• _Extracted entries_
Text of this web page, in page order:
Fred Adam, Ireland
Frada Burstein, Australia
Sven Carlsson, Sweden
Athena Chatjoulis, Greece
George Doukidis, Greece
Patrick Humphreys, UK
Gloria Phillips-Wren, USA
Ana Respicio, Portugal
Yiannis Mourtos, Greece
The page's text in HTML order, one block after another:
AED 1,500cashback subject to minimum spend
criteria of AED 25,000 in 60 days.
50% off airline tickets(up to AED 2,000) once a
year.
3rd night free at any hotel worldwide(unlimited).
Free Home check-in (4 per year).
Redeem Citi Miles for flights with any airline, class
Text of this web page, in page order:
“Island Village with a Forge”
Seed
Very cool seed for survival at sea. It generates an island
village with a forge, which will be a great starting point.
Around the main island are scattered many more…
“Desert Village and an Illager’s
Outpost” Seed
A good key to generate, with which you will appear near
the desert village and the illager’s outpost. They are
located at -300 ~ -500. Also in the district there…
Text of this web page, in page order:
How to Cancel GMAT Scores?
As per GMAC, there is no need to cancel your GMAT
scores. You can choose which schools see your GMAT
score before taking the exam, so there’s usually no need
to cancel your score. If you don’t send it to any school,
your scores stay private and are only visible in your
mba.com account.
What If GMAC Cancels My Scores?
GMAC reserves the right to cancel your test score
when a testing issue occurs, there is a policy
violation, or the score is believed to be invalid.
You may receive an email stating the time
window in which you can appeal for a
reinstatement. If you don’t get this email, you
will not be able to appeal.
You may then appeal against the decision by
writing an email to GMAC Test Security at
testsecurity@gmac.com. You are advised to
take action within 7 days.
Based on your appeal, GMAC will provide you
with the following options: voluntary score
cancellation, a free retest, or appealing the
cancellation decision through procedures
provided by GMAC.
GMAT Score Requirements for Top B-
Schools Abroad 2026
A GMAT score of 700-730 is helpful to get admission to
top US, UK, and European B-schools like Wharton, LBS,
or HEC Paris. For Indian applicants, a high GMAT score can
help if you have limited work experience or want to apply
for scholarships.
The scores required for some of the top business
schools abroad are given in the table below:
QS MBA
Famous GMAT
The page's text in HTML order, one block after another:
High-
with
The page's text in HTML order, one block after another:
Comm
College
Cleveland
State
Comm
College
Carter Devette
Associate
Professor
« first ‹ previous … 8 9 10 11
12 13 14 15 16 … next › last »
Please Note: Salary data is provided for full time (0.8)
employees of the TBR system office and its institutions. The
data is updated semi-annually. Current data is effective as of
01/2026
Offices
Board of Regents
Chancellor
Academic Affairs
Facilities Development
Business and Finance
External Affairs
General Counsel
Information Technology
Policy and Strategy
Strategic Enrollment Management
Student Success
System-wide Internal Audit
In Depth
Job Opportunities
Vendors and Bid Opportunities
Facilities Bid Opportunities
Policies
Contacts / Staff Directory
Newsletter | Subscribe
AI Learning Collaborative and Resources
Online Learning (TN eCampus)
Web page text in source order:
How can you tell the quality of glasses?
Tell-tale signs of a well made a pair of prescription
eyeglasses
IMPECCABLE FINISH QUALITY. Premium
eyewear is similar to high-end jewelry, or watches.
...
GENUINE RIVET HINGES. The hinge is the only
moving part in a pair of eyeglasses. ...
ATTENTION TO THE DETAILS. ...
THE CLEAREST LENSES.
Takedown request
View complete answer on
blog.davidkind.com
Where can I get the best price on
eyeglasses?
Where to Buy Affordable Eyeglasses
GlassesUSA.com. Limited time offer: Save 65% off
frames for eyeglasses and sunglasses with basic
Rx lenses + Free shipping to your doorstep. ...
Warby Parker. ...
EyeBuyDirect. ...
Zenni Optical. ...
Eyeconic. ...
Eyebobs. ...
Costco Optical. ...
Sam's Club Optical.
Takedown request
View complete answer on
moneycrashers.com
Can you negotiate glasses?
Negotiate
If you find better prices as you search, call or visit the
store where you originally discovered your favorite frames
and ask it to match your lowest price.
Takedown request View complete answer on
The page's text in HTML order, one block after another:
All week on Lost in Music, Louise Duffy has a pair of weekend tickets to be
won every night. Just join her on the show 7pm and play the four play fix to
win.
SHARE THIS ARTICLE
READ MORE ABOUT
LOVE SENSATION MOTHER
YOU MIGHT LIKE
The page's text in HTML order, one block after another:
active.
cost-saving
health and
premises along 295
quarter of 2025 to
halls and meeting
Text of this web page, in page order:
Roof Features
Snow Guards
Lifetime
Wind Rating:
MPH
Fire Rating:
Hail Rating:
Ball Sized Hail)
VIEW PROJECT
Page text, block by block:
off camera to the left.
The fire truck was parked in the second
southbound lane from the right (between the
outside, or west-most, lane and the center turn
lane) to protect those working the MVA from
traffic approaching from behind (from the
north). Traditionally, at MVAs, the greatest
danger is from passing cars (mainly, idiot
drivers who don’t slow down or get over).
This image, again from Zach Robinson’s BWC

• _Assignment_
For this exercise, output exactly the lines above from the line with "scores. You can" to the line with "violation, or the", counting both, and leave out the rest.

• _Output for this task_
scores. You can choose which schools see your GMAT
score before taking the exam, so there’s usually no need
to cancel your score. If you don’t send it to any school,
your scores stay private and are only visible in your
mba.com account.
What If GMAC Cancels My Scores?
GMAC reserves the right to cancel your test score
when a testing issue occurs, there is a policy
violation, or the score is believed to be invalid.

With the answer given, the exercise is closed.